With over 18 years of capital markets experience as a publishing equities analyst, an investment banker, a CTO, and an AI Strategist leading North American banks and boutiques, I bring a unique perspective to the AI Geekly. This viewpoint is informed by participation in two decades of capital market cycles from the front lines; publication of in-depth research for institutional audiences based on proprietary financial models; execution of hundreds of M&A and financing transactions; leadership roles in planning, implementing, and maintaining of the tech stack for a broker dealer; and, most recently, heading the AI strategy for the Capital Markets division of the eighth-largest commercial bank in North America.

Glossary

  • AI Act: a European Union regulation that categorizes and regulates AI applications based on their risk to harm, aiming to ensure AI development aligns with safety and ethical standards​​.
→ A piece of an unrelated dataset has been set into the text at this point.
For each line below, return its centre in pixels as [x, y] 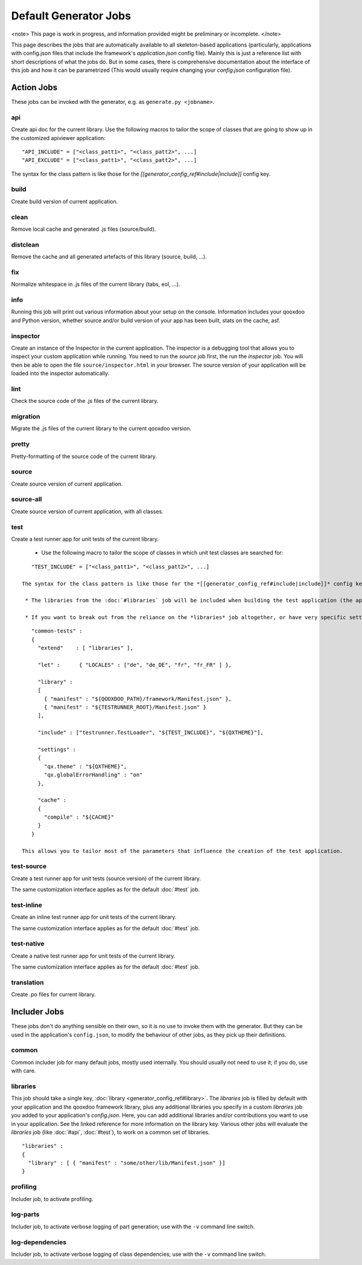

  • Democratization of AI: making AI development accessible to a wider audience, including non-experts, facilitated by large companies through user-friendly resources​​.

  • AI Superalignment: the process of ensuring that superintelligent AI systems align with human values and goals to prevent potential catastrophic risks​​​​​​.

  • LLMs (Large Language Models): advanced AI models capable of processing and generating human language on a vast scale.

  • Tesla’s Optimus 2.0: Tesla's Optimus 2.0 is an advanced robot that utilizes Tesla's AI technology for various functionalities.

  • Dobb·E: an open-source chore robot developed by NYU, designed to learn and perform household tasks efficiently.

  • Neural Processing Units (NPUs): specialized hardware components in computer chips designed to optimize AI-related tasks.